Скольких детей умертвил он, предварительно осквернив? Поглощенный насилиями, распаленный жаждою убийств, он не знал этого сам! Источники того времени исчисляют, что им загублено от семисот до восьмисот жертв, но число это, по-видимому, преуменьшено, неточно. Опустошены целые местности. Перевелись юноши в селении Тиффож. Нет больше в Сюзе детей мужского пола. Трупами завалено целое подземелье одной из башен Шанптосе! Гильом Гилере, один из свидетелей, показаний которого имеются в следственных актах, объявляет, будто «некий Дю Жарден рассказывал ему, что нашел в названном замке бочку, набитую телами мертвых детей».
До сих пор еще сохранились следы его злодеяний.
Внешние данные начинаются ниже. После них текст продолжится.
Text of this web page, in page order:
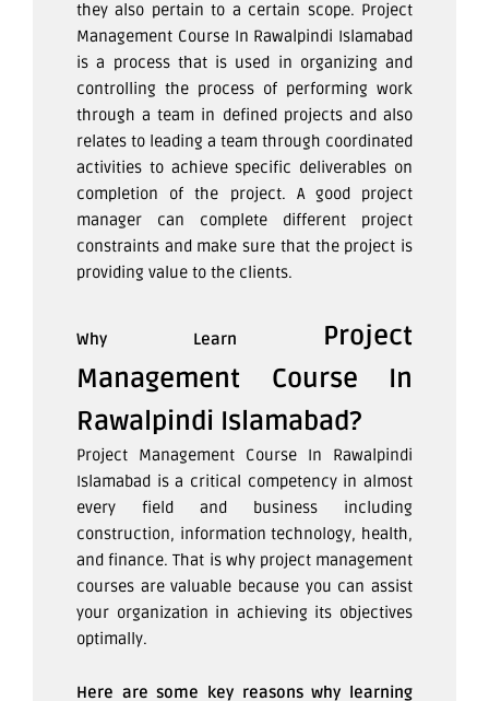
they also pertain to a certain scope. Project
Management Course In Rawalpindi Islamabad
is a process that is used in organizing and
controlling the process of performing work
through a team in defined projects and also
relates to leading a team through coordinated
activities to achieve specific deliverables on
completion of the project. A good project
manager can complete different project
constraints and make sure that the project is
providing value to the clients.
Why Learn
Project
Management Course In
Rawalpindi Islamabad?
Project Management Course In Rawalpindi
Islamabad is a critical competency in almost
every field and business including
construction, information technology, health,
and finance. That is why project management
courses are valuable because you can assist
your organization in achieving its objectives
optimally.
Here are some key reasons why learning
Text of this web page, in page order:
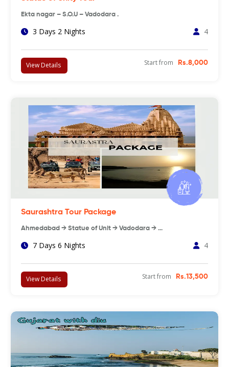
Ekta nagar – S.O.U – Vadodara .
3 Days 2 Nights 4
View Details Start from Rs.8,000
Saurashtra Tour Package
Ahmedabad → Statue of Unit → Vadodara → …
7 Days 6 Nights 4
View Details Start from Rs.13,500
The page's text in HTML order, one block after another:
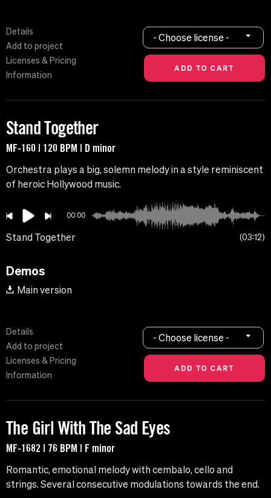
Details
Add to project
Licenses & Pricing
Information
- Choose license -
Stand Together
MF-160 | 120 BPM | D minor
Orchestra plays a big, solemn melody in a style reminiscent
of heroic Hollywood music.
00:00
Stand Together 03:12
Demos
Main version
Details
Add to project
Licenses & Pricing
Information
- Choose license -
The Girl With The Sad Eyes
MF-1682 | 76 BPM | F minor
Romantic, emotional melody with cembalo, cello and
strings. Several consecutive modulations towards the end.
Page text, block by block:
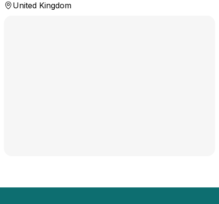
United Kingdom
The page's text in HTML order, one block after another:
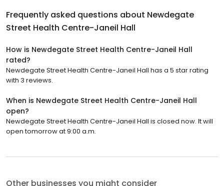
Frequently asked questions about Newdegate
Street Health Centre-Janeil Hall
How is Newdegate Street Health Centre-Janeil Hall
rated?
Newdegate Street Health Centre-Janeil Hall has a 5 star rating
with 3 reviews.
When is Newdegate Street Health Centre-Janeil Hall
open?
Newdegate Street Health Centre-Janeil Hall is closed now. It will
open tomorrow at 9:00 a.m.
Other businesses you might consider
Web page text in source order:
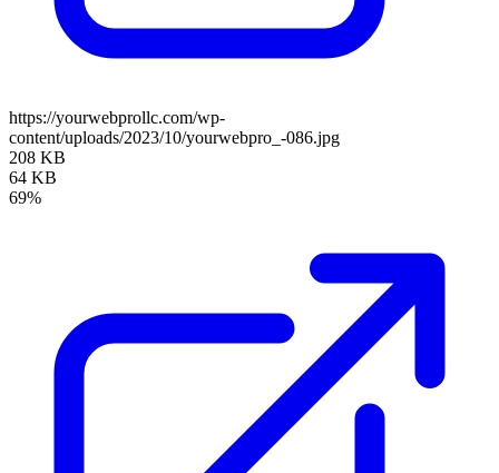
https://yourwebprollc.com/wp-
content/uploads/2023/10/yourwebpro_-086.jpg
208 KB
64 KB
69%
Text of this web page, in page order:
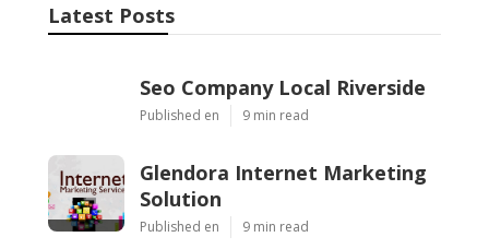
Latest Posts
Seo Company Local Riverside
Published en 9 min read
Glendora Internet Marketing
Solution
Published en 9 min read
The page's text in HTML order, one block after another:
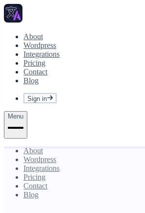
About
Wordpress
Integrations
Pricing
Contact
Blog
Sign in
Menu
About
Wordpress
Integrations
Pricing
Contact
Blog
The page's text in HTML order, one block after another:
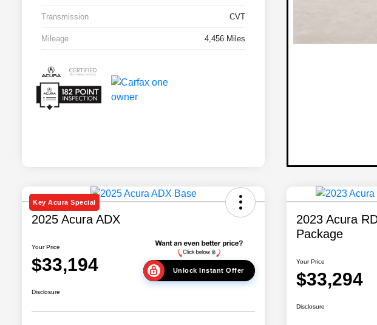
Transmission CVT
Mileage 4,456 Miles
Key Acura Special
2025 Acura ADX
Your Price
$33,194 Unlock Instant Offer
Disclosure
2023 Acura
Package
Your Price
$33,294
Disclosure
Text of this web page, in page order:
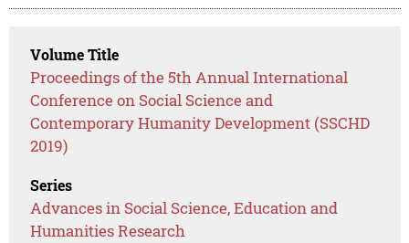
Volume Title
Proceedings of the 5th Annual International
Conference on Social Science and
Contemporary Humanity Development (SSCHD
2019)
Series
Advances in Social Science, Education and
Humanities Research
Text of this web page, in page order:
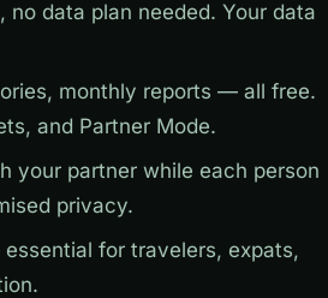
data plan needed. Your data
monthly reports — all free.
and Partner Mode.
your partner while each person
privacy.
for travelers, expats,
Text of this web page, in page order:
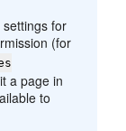
for
(for
a page in
to
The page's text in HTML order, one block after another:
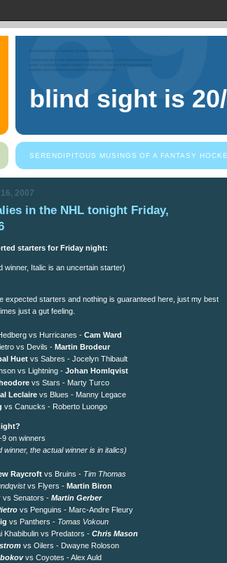
blind sight is
SERENDIPITOUS MUSINGS OF A FANTASY
2007
in the NHL tonight Friday,
starters for Friday night:
winner, Italic is an uncertain starter)
expected starters and nothing is guaranteed here, just my best
just a gut feeling.
vs Hurricanes - Cam Ward
vs Devils - Martin Brodeur
Huet vs Sabres - Jocelyn Thibault
vs Lightning - Johan Homlqvist
vs Stars - Marty Turco
Leclaire vs Blues - Manny Legace
vs Canucks - Roberto Luongo
on winners
winner, the actual winner is in italics)
Raycroft vs Bruins - Tim Thomas
vs Flyers - Martin Biron
vs Senators - Martin Gerber
vs Penguins - Marc-Andre Fleury
vs Panthers - Tomas Vokoun
Khabibulin vs Predators - Chris Mason
vs Oilers - Dwayne Roloson
vs Coyotes - Alex Auld
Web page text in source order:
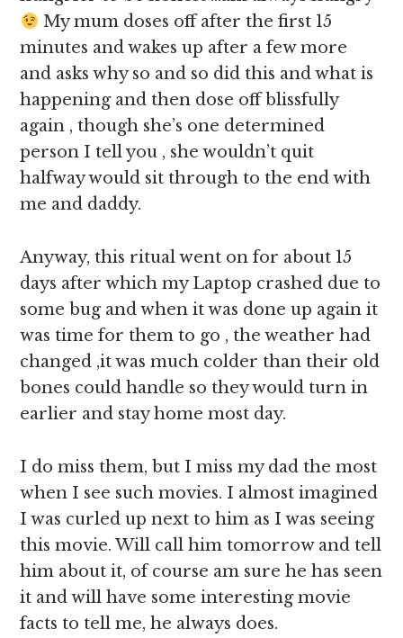
My mum doses off after the first 15
minutes and wakes up after a few more
and asks why so and so did this and what is
happening and then dose off blissfully
again , though she’s one determined
person I tell you , she wouldn’t quit
halfway would sit through to the end with
me and daddy.
Anyway, this ritual went on for about 15
days after which my Laptop crashed due to
some bug and when it was done up again it
was time for them to go , the weather had
changed ,it was much colder than their old
bones could handle so they would turn in
earlier and stay home most day.
I do miss them, but I miss my dad the most
when I see such movies. I almost imagined
I was curled up next to him as I was seeing
this movie. Will call him tomorrow and tell
him about it, of course am sure he has seen
it and will have some interesting movie
facts to tell me, he always does.
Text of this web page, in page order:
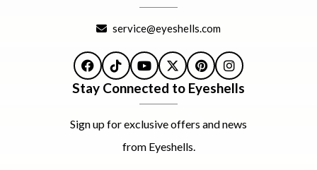
service@eyeshells.com
Facebook
TikTokYouTube
X PinterestInstagram
Stay Connected to Eyeshells
Sign up for exclusive offers and news
from Eyeshells.
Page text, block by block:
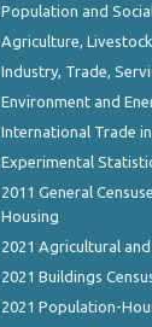
Population and
Agriculture,
Industry, Trade,
Environment and
International Trade
Experimental
2011 General
Housing
2021 Agricultural
2021 Buildings
2021 Population-
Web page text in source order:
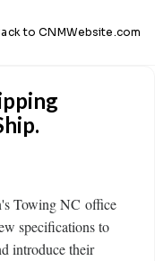
to CNMWebsite.com
Towing NC office
specifications to
introduce their
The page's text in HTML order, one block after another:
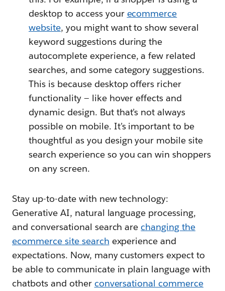
desktop to access your ecommerce
website, you might want to show several
keyword suggestions during the
autocomplete experience, a few related
searches, and some category suggestions.
This is because desktop offers richer
functionality — like hover effects and
dynamic design. But that’s not always
possible on mobile. It’s important to be
thoughtful as you design your mobile site
search experience so you can win shoppers
on any screen.
Stay up-to-date with new technology:
Generative AI, natural language processing,
and conversational search are changing the
ecommerce site search experience and
expectations. Now, many customers expect to
be able to communicate in plain language with
chatbots and other conversational commerce
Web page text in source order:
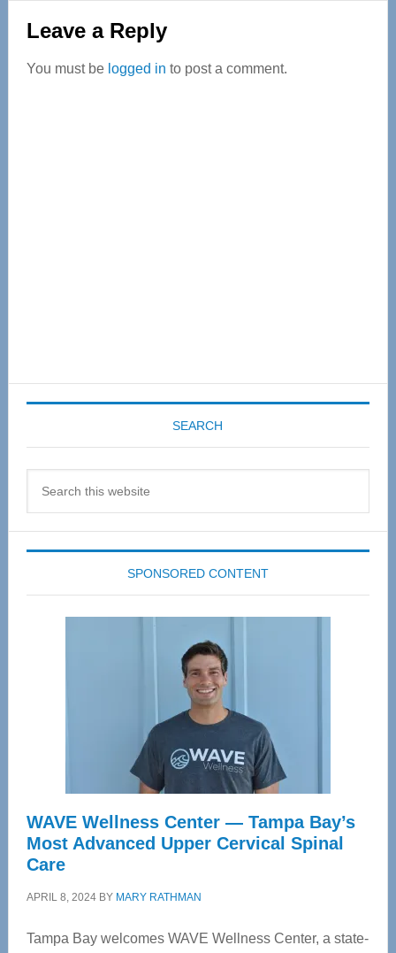
Reader
Interactions
Leave a Reply
You must be logged in to post a comment.
SEARCH
SPONSORED CONTENT
WAVE Wellness Center — Tampa Bay’s
Most Advanced Upper Cervical Spinal
Care
APRIL 8, 2024BY MARY RATHMAN
Tampa Bay welcomes WAVE Wellness Center, a state-
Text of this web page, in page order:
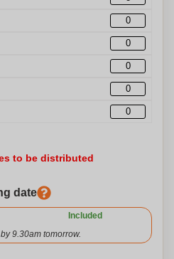
to be distributed
date
Included
9.30am tomorrow.
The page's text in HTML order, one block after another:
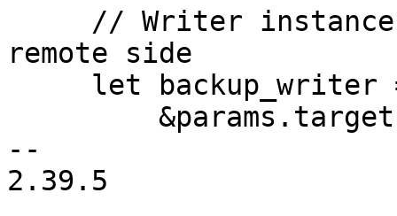
remote side
--
2.39.5
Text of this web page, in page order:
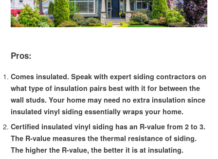
Pros:
Comes insulated. Speak with expert siding contractors on
what type of insulation pairs best with it for between the
wall studs. Your home may need no extra insulation since
insulated vinyl siding essentially wraps your home.
Certified insulated vinyl siding has an R-value from 2 to 3.
The R-value measures the thermal resistance of siding.
The higher the R-value, the better it is at insulating.
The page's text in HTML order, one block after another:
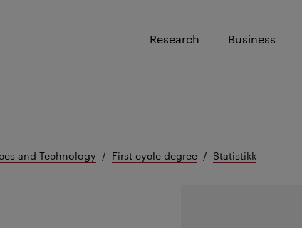
Research Business
and Technology First cycle degree Statistikk
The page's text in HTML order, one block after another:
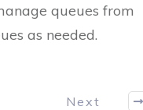
queues from
as needed.
Next
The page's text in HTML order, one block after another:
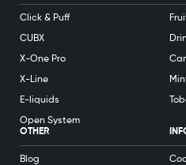
Click & Puff
CUBX
X-One Pro
X-Line
E-liquids
Open System
OTHER
Blog
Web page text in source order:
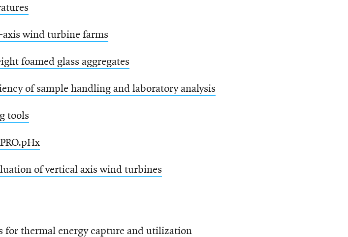
wind turbine farms
foamed glass aggregates
of sample handling and laboratory analysis
tools
of vertical axis wind turbines
thermal energy capture and utilization
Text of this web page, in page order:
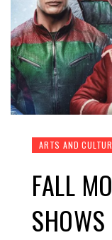
ARTS AND
FALL
SHOWS
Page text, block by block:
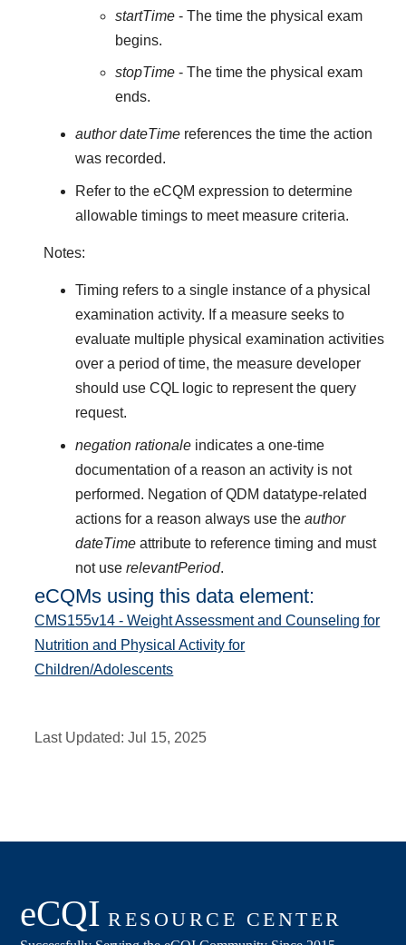
startTime- The time the physical exam
begins.
stopTime - The time the physical exam
ends.
author dateTimereferences the time the action
was recorded.
Refer to the eCQM expression to determine
allowable timings to meet measure criteria.
Notes:
Timing refers to a single instance of a physical
examination activity. If a measure seeks to
evaluate multiple physical examination activities
over a period of time, the measure developer
should use CQL logic to represent the query
request.
negation rationaleindicates a one-time
documentation of a reason an activity is not
performed. Negation of QDM datatype-related
actions for a reason always use the author
dateTimeattribute to reference timing and must
not use relevantPeriod.
eCQMs using this data element:
CMS155v14 - Weight Assessment and Counseling for
Nutrition and Physical Activity for
Children/Adolescents
Last Updated:Jul 15, 2025
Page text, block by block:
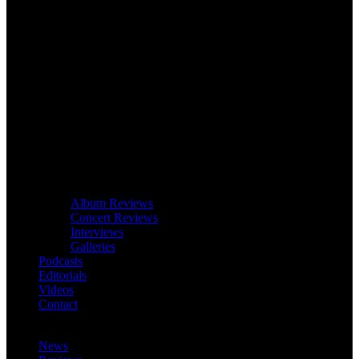
Album Reviews
Concert Reviews
Interviews
Galleries
Podcasts
Editorials
Videos
Contact
News
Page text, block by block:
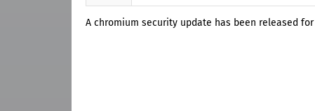
A chromium security update has been released for
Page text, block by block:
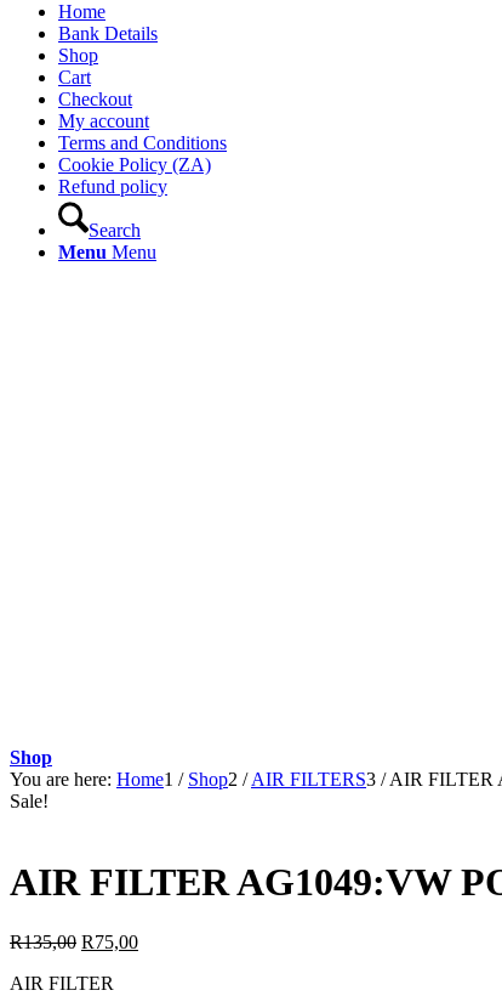
Home
Bank Details
Shop
Cart
Checkout
My account
Terms and Conditions
Cookie Policy (ZA)
Refund policy
Search
Menu Menu
Shop
You are here: Home1 / Shop2 / AIR FILTERS3 / AIR FILTER
Sale!
AIR FILTER AG1049:VW
R135,00 Original
was:
R75,00Current
AIR FILTER
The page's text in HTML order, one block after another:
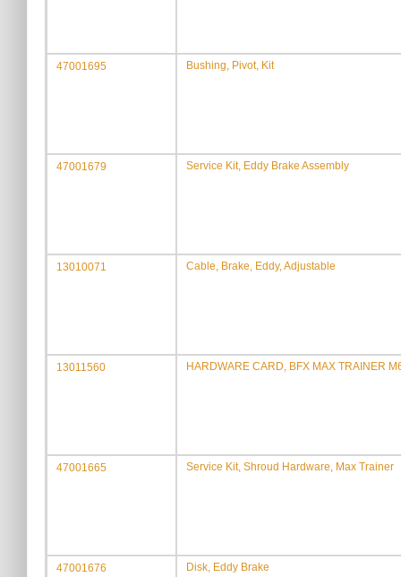
47001695 Bushing, Pivot, Kit
47001679 Service Kit, Eddy Brake Assembly
13010071 Cable, Brake, Eddy, Adjustable
13011560 HARDWARE CARD, BFX MAX TRAINER
47001665 Service Kit, Shroud Hardware, Max Trainer
47001676 Disk, Eddy Brake
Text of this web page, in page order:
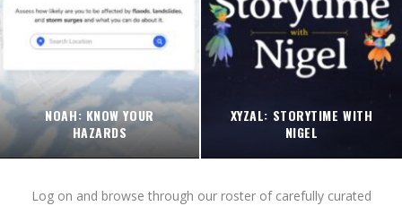
NOAH: KNOW YOUR
HAZARDS
XYZAL: STORYTIME WITH
NIGEL
Log on and browse through our roster of carefully curated
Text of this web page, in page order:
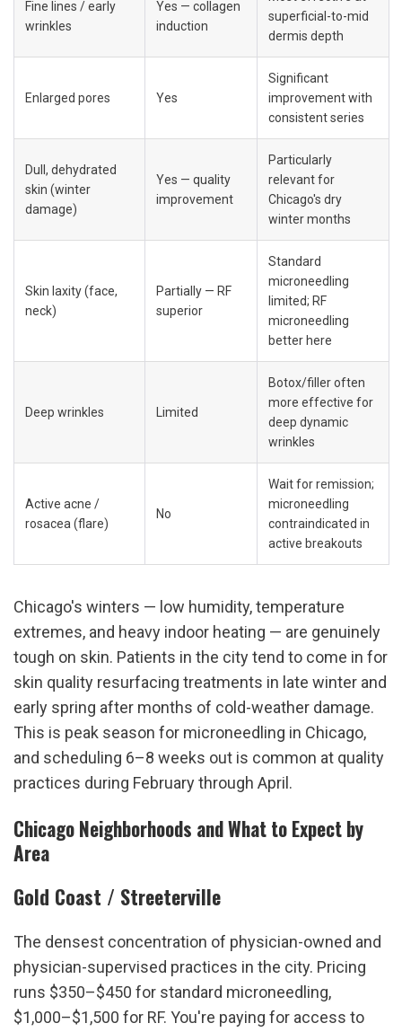
Fine lines / early
wrinkles
Yes — collagen
induction
superficial-to-mid
dermis depth
Enlarged pores Yes
Significant
improvement with
consistent series
Dull, dehydrated
skin (winter
damage)
Yes — quality
improvement
Particularly
relevant for
Chicago's dry
winter months
Skin laxity (face,
neck)
Partially — RF
superior
Standard
microneedling
limited; RF
microneedling
better here
Deep wrinkles Limited
Botox/filler often
more effective for
deep dynamic
wrinkles
Active acne /
rosacea (flare)
No
Wait for remission;
microneedling
contraindicated in
active breakouts
Chicago's winters — low humidity, temperature
extremes, and heavy indoor heating — are genuinely
tough on skin. Patients in the city tend to come in for
skin quality resurfacing treatments in late winter and
early spring after months of cold-weather damage.
This is peak season for microneedling in Chicago,
and scheduling 6–8 weeks out is common at quality
practices during February through April.
Chicago Neighborhoods and What to Expect by
Area
Gold Coast / Streeterville
The densest concentration of physician-owned and
physician-supervised practices in the city. Pricing
runs $350–$450 for standard microneedling,
$1,000–$1,500 for RF. You're paying for access to

Два года назад какой-то врач открыл в Тиффоже подземную темницу, в которой оказалось множество костей и черепов.
Мы знаем, что Жиль сознался в невероятнейших жертвоприношениях, знаем, что друзья его подтвердили ужасные подробности.
В сумерках, разгорячив свои чувства тяжелой, сочной дичью, распаленные, одурманенные жаром насыщенных пряностями напитков, удалялись в один из глухих покоев замка Жиль и его друзья. Туда приводили из подземной тюрьмы мальчиков. Их раздевали, затыкали им рот. Маршал щупал их, насиловал, затем закалывал их ударами кинжала, наслаждаясь, отсекал одну часть тела за другой. Иногда вскрывал грудь и устами припадал к трепещущим легким. Распоров живот, нюхал рану, руками раздирал ее зияющее отверстие и садился на растерзанное тело.
Обагрившись кровавой жидкой грязью теплых внутренностей, он слегка оборачивался и через плечо любострастно созерцал последние трепеты, предсмертные судороги. По собственным его словам, «сильнее всего наслаждался он муками, слезами, ужасом кровью, и не было для него больше радости, утехи выше».